AiOP artists performed, installed, and shared work that offered potential detours and diversions to passersby, new routes of experience on top of their expected paths. Some of their work functioned as invitations to trust the space of the sidewalk as something more than a place of conveyance. On Friday evening Jan Baracz lay a square of fabric soaked in india ink on the sidewalk and surrounded it with paper plates. Encouraging people to step on the fabric then across the plates, Baracz was calling attention to the way we, and especially our feet, are implicated in the flat refuse of the sidewalk. We author that stuff by dropping it there, and then we sign it with our footprint. Other work played on the idea of the street as a place of movement without interrupting it. Unrolling a red carpet in line with the crosswalk, artist Ayana Evans gave pedestrians the opportunity to be empowered and joyful without missing a beat, or a step toward their destination. With her piece Evans was also presenting a transaction wherein the currency was trust: if you trust me and walk down this red carpet, you will like it.
Still other work coexisted so uncannily with its surroundings that people passed it by unaware of the presence of art. Hiding in plain sight can be a difficult quality to pull off. Battleships achieve it economically by being painted haze gray—a last line of defense, or offense. I’ve heard of graffiti artists wearing coveralls, and carrying a ladder to pass as legal wall painters. Standing next to his piece If I Could Build Anything I Wanted III, Enrique Figueredo explained that The Home Depot in New York sells gallons of premixed green construction paint. So when he installed his plywood box between 8th and 9th Avenues, a coat of this green paint helped it sit inconspicuously in its surroundings. Just another construction site. But a glance through one of its four rhomboid windows (typical shape and height of those found in “real” construction siding) revealed a different site within.
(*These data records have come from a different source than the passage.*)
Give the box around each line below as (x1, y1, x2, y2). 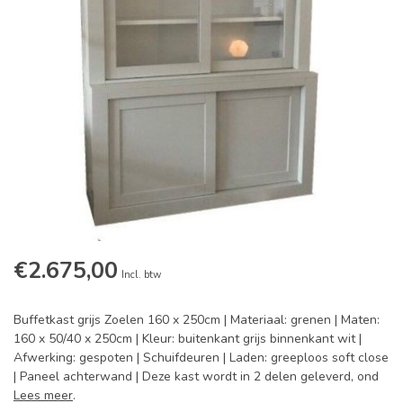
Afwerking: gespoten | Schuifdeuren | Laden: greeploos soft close (13, 349, 389, 367)
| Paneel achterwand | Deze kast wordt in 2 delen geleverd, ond (13, 368, 379, 386)
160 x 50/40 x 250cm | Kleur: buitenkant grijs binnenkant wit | (13, 330, 362, 348)
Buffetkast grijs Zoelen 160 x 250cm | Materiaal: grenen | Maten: (13, 311, 380, 329)
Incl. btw (121, 268, 161, 282)
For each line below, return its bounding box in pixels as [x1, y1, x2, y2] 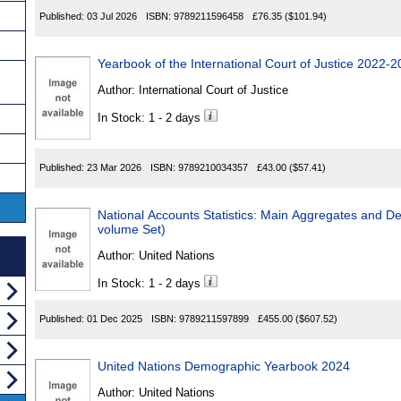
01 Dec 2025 [87, 313, 142, 325]
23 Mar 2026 [87, 162, 141, 174]
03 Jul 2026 [87, 11, 137, 22]
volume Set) [98, 222, 166, 237]
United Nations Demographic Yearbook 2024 [98, 359, 350, 374]
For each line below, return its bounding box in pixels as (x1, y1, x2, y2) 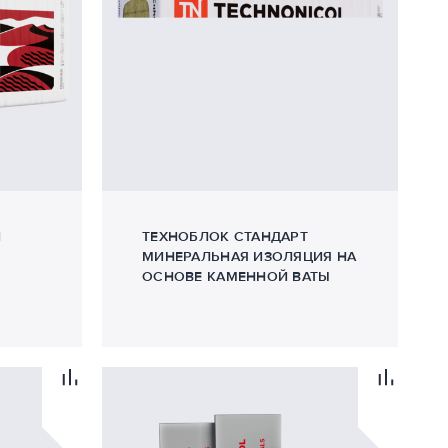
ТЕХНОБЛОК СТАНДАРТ (142, 228, 309, 245)
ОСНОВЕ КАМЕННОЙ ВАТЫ (142, 268, 331, 285)
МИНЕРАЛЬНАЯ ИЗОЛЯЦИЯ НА (142, 248, 357, 265)

In general, the various unexpected moments and experiences presented by these artists remind us of the existence of other possible paths. Some of these paths are slow and meditative— i.e. Arantxa Araujo’s SENSEsoscope. Some paths detour inside, like Enrique Figueredo’s work. Some paths, like Ayana Evans’ I Want Some Sugar With My S***, embody Sister Corita Kent’s ninth rule: “Be happy whenever you can manage it. Enjoy yourself. It’s lighter than you think.”